**How to complete this task**
Exactly reproduce the lines beginning with the line that includes "Rodriguez, a three-time Major League" and ending with the last line of the data.

**Source records**

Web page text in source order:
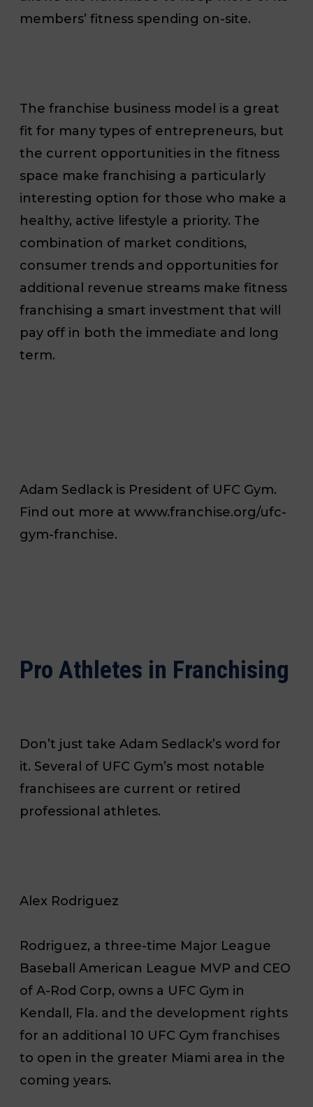
members’ fitness spending on-site.
The franchise business model is a great
fit for many types of entrepreneurs, but
the current opportunities in the fitness
space make franchising a particularly
interesting option for those who make a
healthy, active lifestyle a priority. The
combination of market conditions,
consumer trends and opportunities for
additional revenue streams make fitness
franchising a smart investment that will
pay off in both the immediate and long
term.
Adam Sedlack is President of UFC Gym.
Find out more at www.franchise.org/ufc-
gym-franchise.
Pro Athletes in Franchising
Don’t just take Adam Sedlack’s word for
it. Several of UFC Gym’s most notable
franchisees are current or retired
professional athletes.
Alex Rodriguez
Rodriguez, a three-time Major League
Baseball American League MVP and CEO
of A-Rod Corp, owns a UFC Gym in
Kendall, Fla. and the development rights
for an additional 10 UFC Gym franchises
to open in the greater Miami area in the
coming years.

**Answer to the exercise**
Rodriguez, a three-time Major League
Baseball American League MVP and CEO
of A-Rod Corp, owns a UFC Gym in
Kendall, Fla. and the development rights
for an additional 10 UFC Gym franchises
to open in the greater Miami area in the
coming years.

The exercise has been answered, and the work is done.